11Не так отчетливо запомнились мне дамские шляпки, которые она мастерила и разносила по домам, “озаренная безудержной материнской волей”; соседи, которым эта иностранка, русская беженка, вечно куда-то шаставшая с картонками и чемоданами, казалась подозрительной мошенницей; обвинение в укрывательстве краденого – обвинение сняли, но обида осталась, и вот она схватила сына за руку и, вытащив его на лестницу, звонила и стучала в двери всех квартир подряд и кричала, что эти “грязные буржуазные твари” не знают, с кем имеют дело, зато знает она: ее Ромушка станет “французским посланником, кавалером ордена Почетного легиона, великим актером, Ибсеном, Габриеле Д’Аннунцио”[3]. О густом хохоте “буржуазных тварей” я не помнил. Зато хорошо помнил, как ее слова подействовали на другого соседа, некого господина Пекельного.

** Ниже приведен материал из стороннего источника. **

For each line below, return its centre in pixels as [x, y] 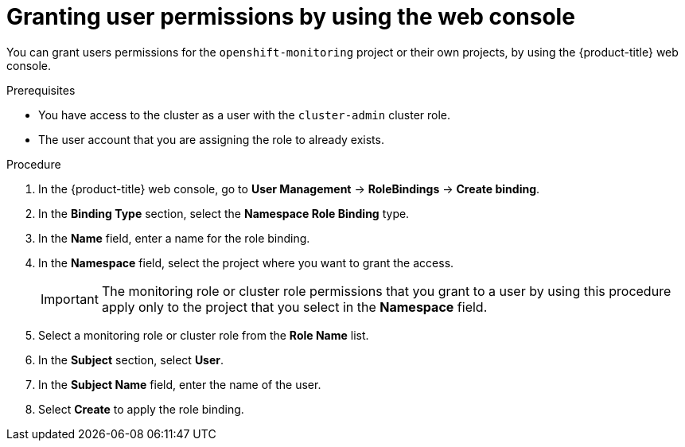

12Память, зыбкая, своевольная и прихотливая, сама выбирает, что ей вздумается, следуя своим капризам. Так, например, забудешь бабушкино лицо, но живо, ясно и детально помнишь, как однажды играл с нею в скрэббл. Где логика? Непонятно. Забываешь названия фильмов и книг, которые смотрел и читал, а почему-то помнишь только какую-нибудь сцену, фразу, главу. Главу седьмую “Обещания” я не забыл. И имя “Пекельный”, конечно, тоже.
13“Драматическая огласка моего будущего величия, сделанная моей матерью перед жильцами дома 16 по Большой Погулянке, вызвала смех не у всех присутствовавших. Среди них был некий господин Пекельный – что по-польски означает «из адского пекла»”.